Among the entries below, find the lines holding "have" and copy them.

#####

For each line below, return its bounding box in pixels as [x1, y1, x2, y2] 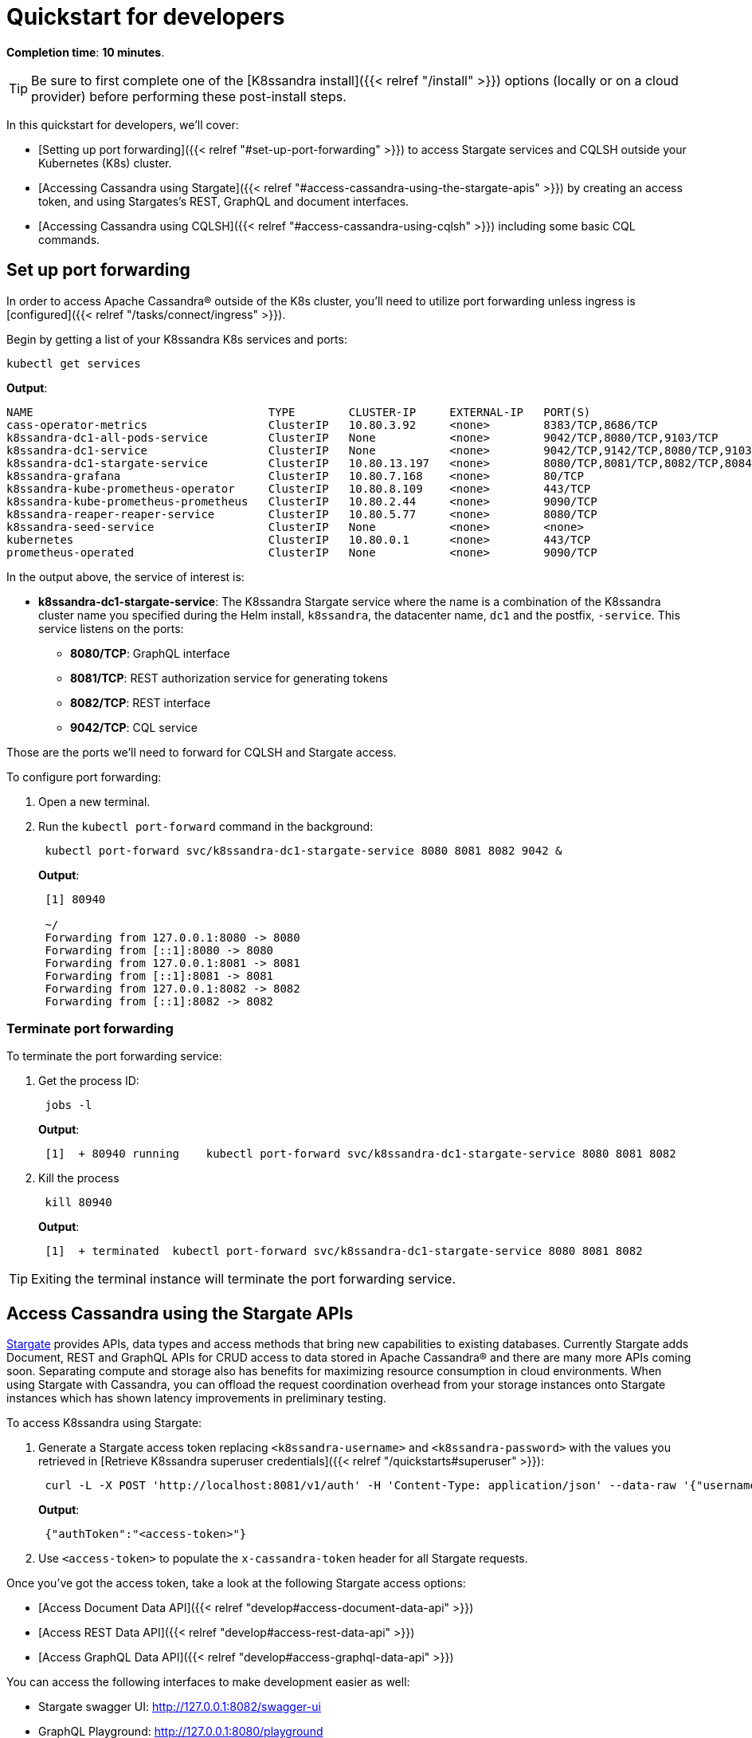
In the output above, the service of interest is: [6, 569, 245, 584]
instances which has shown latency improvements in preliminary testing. [6, 1391, 386, 1406]
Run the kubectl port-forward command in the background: [38, 819, 374, 833]
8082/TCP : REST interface [70, 695, 211, 710]
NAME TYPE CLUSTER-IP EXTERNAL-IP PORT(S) [6, 405, 591, 419]
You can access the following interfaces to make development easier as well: [6, 1675, 410, 1689]
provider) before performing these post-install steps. [31, 88, 347, 104]
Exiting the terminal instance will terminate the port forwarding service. [31, 1271, 456, 1288]
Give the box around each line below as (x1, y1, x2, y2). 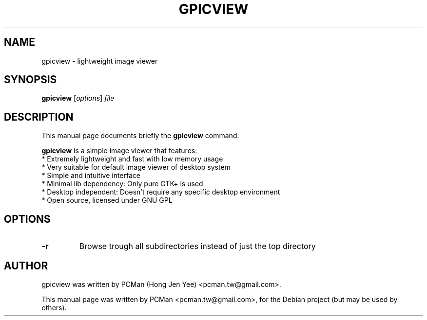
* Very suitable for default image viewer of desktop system (41, 163, 231, 172)
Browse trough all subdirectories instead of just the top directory (79, 241, 316, 251)
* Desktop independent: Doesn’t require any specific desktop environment (41, 188, 280, 196)
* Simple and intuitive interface (41, 171, 141, 180)
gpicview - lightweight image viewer (41, 56, 158, 65)
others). (41, 303, 67, 312)
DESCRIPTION (4, 110, 74, 123)
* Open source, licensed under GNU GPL (41, 196, 173, 205)
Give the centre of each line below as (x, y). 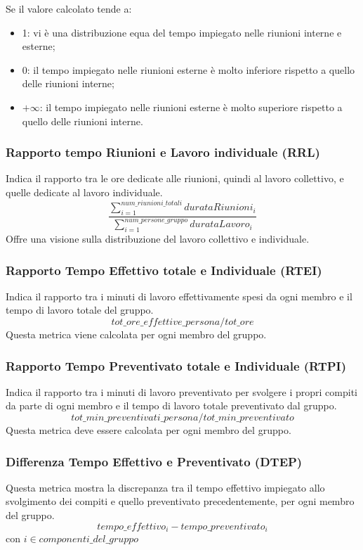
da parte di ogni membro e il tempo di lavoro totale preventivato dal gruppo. (171, 405)
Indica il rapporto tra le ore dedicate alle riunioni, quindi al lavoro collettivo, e (175, 178)
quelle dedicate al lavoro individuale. (84, 192)
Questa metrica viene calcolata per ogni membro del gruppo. (136, 334)
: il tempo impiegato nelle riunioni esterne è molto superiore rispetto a (191, 107)
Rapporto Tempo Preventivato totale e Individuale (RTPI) (176, 365)
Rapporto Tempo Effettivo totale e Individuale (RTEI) (164, 270)
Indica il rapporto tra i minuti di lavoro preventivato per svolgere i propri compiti (181, 391)
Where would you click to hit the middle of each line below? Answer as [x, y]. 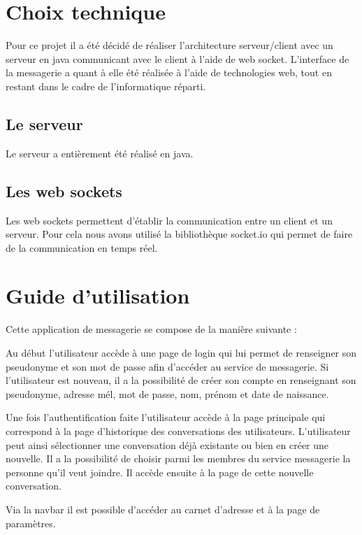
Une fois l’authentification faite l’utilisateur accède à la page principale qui [166, 417]
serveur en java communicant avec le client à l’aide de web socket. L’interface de [178, 58]
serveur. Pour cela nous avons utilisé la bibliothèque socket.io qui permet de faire [179, 234]
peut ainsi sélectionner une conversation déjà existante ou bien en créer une [167, 444]
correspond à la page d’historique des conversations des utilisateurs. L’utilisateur [178, 430]
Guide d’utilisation [98, 295]
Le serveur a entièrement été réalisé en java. [100, 153]
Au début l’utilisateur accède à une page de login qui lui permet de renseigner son [181, 352]
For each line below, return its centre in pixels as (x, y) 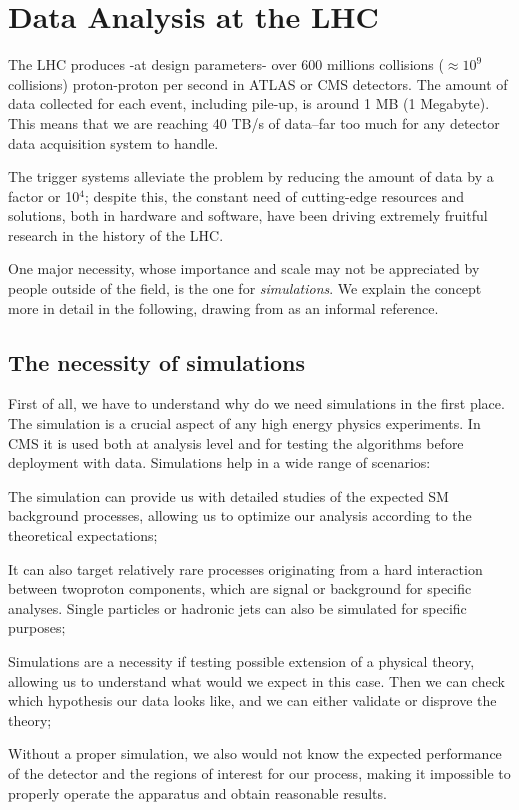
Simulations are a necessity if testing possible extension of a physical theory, (241, 660)
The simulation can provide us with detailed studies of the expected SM (228, 495)
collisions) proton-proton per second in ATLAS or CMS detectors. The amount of (258, 83)
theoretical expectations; (83, 535)
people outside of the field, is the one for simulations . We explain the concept (245, 288)
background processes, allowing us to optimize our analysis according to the (240, 515)
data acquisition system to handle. (113, 142)
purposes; (37, 627)
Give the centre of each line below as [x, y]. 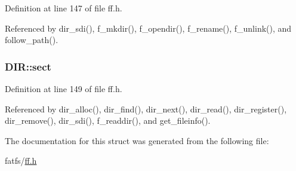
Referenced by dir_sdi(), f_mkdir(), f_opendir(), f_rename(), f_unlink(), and [148, 28]
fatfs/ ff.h [21, 161]
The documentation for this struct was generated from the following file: [137, 140]
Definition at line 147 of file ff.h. [64, 8]
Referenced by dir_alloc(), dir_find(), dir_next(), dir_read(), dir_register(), [146, 109]
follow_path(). [32, 40]
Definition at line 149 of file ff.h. [64, 88]
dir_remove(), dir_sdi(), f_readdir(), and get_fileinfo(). [108, 120]
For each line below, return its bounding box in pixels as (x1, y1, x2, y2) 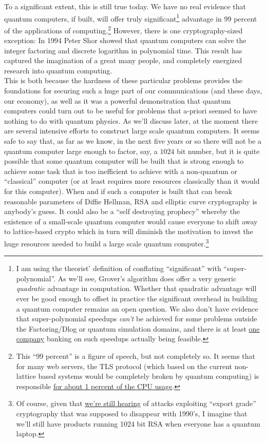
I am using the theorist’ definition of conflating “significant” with (16, 263, 221, 274)
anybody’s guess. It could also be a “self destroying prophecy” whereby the (4, 206, 240, 217)
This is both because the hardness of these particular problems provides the (4, 75, 242, 86)
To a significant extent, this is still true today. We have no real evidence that (4, 1, 246, 11)
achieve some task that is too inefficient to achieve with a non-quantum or (4, 165, 238, 176)
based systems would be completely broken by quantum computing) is (38, 371, 259, 381)
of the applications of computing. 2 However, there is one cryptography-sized (4, 23, 243, 35)
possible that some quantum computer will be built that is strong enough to (4, 156, 244, 166)
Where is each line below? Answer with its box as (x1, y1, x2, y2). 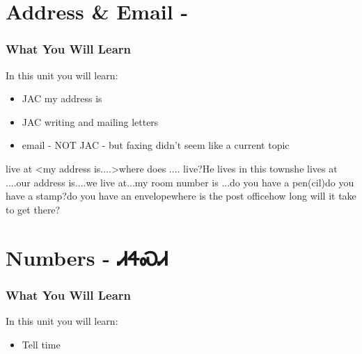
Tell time (22, 337, 61, 351)
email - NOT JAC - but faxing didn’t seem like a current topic (22, 138, 290, 152)
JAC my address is (22, 91, 102, 106)
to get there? (6, 202, 61, 216)
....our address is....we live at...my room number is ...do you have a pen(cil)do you (6, 175, 354, 189)
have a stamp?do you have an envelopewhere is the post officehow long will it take (6, 188, 356, 203)
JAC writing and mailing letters (22, 114, 159, 129)
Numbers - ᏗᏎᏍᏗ (6, 243, 168, 271)
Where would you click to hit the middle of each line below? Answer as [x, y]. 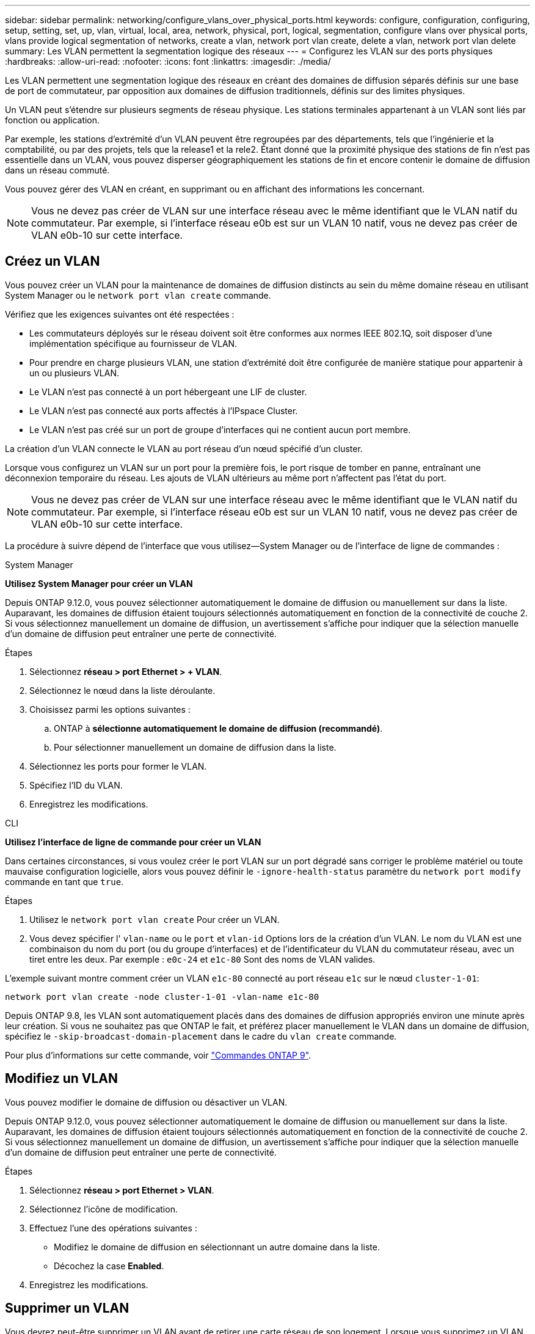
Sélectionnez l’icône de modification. [104, 1209]
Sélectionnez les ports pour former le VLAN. [118, 766]
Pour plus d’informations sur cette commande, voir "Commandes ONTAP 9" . [158, 1055]
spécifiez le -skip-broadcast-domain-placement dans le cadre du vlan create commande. [201, 1036]
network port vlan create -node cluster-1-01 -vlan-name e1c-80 [162, 997]
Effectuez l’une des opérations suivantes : [113, 1228]
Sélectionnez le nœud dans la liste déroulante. [122, 690]
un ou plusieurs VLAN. [74, 373]
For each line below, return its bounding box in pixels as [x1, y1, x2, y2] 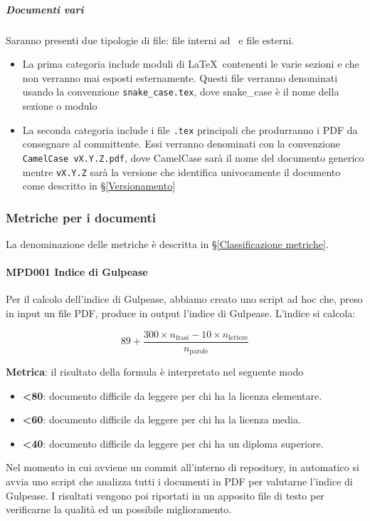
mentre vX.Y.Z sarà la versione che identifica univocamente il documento [22, 164, 341, 179]
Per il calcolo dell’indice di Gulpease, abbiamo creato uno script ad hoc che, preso [6, 292, 363, 306]
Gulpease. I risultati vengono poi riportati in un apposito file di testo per [6, 488, 324, 502]
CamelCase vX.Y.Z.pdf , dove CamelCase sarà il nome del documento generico [22, 150, 364, 165]
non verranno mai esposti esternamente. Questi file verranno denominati [22, 70, 338, 85]
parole [189, 348, 208, 356]
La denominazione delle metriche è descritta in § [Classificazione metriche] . [6, 236, 329, 251]
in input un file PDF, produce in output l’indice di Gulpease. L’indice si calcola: [6, 305, 356, 320]
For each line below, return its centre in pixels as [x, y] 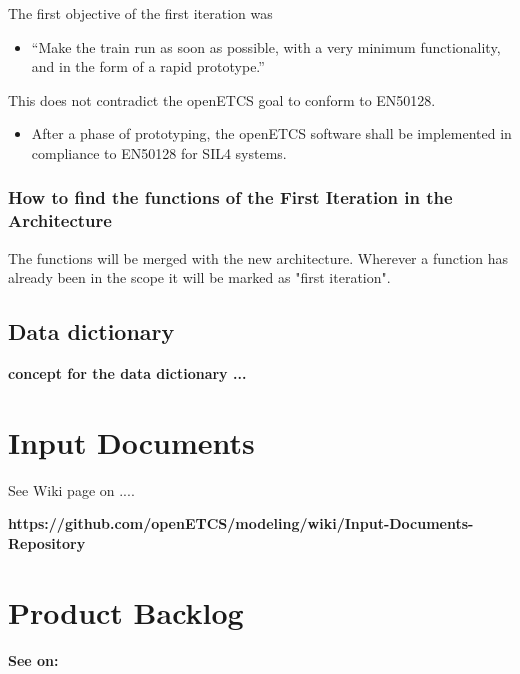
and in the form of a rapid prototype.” [148, 66]
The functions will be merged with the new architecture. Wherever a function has [258, 257]
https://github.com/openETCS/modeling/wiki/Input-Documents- [241, 523]
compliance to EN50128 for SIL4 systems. [159, 152]
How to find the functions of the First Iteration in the [230, 197]
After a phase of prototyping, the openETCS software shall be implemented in [271, 133]
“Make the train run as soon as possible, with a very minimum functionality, [266, 46]
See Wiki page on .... [71, 489]
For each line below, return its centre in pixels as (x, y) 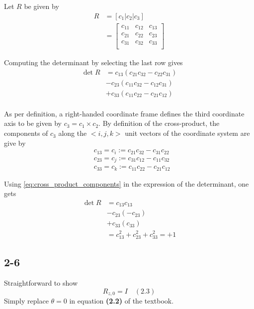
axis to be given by (33, 123)
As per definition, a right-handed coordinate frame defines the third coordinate (124, 113)
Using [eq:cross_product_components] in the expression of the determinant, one (127, 183)
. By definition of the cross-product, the (159, 123)
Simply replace (26, 300)
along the (73, 133)
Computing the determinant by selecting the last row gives (93, 62)
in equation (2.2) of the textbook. (122, 300)
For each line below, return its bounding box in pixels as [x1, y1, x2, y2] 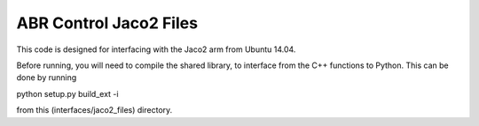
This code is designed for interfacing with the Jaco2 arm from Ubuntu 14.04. [16, 44, 296, 55]
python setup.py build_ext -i [16, 88, 119, 99]
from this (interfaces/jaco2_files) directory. [16, 105, 173, 115]
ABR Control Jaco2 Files [16, 13, 199, 33]
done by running [16, 72, 77, 83]
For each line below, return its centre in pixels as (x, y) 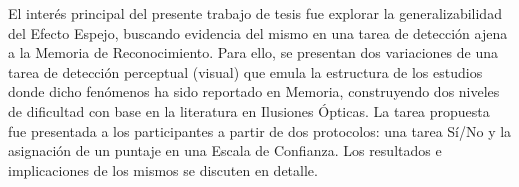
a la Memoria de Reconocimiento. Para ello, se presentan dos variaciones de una (253, 52)
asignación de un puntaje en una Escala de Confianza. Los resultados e (225, 150)
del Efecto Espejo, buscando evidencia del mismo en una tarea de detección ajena (258, 32)
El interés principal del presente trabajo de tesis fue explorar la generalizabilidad (255, 13)
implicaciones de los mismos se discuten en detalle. (163, 169)
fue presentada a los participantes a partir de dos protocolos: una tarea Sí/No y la (260, 130)
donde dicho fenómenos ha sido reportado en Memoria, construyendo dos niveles (254, 91)
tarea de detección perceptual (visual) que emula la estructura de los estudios (245, 71)
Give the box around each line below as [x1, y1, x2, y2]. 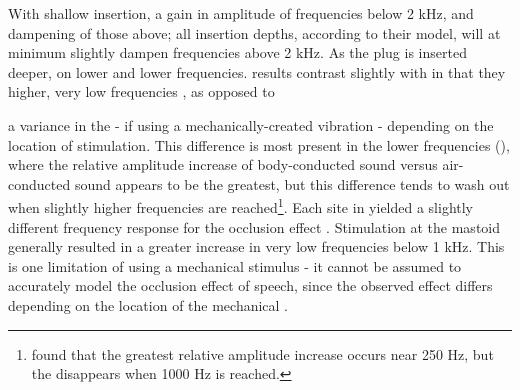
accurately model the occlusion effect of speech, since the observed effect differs [8, 275, 493, 296]
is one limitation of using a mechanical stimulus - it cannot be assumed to [8, 255, 462, 276]
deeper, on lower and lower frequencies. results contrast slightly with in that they [8, 61, 506, 82]
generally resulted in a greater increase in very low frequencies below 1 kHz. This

#####

» **Response for this exercise**
To a significant extent, this is still true today. We have no real evidence that (4, 1, 246, 11)
....our address is....we live at...my room number is ...do you have a pen(cil)do you (6, 175, 354, 189)
have a stamp?do you have an envelopewhere is the post officehow long will it take (6, 188, 356, 203)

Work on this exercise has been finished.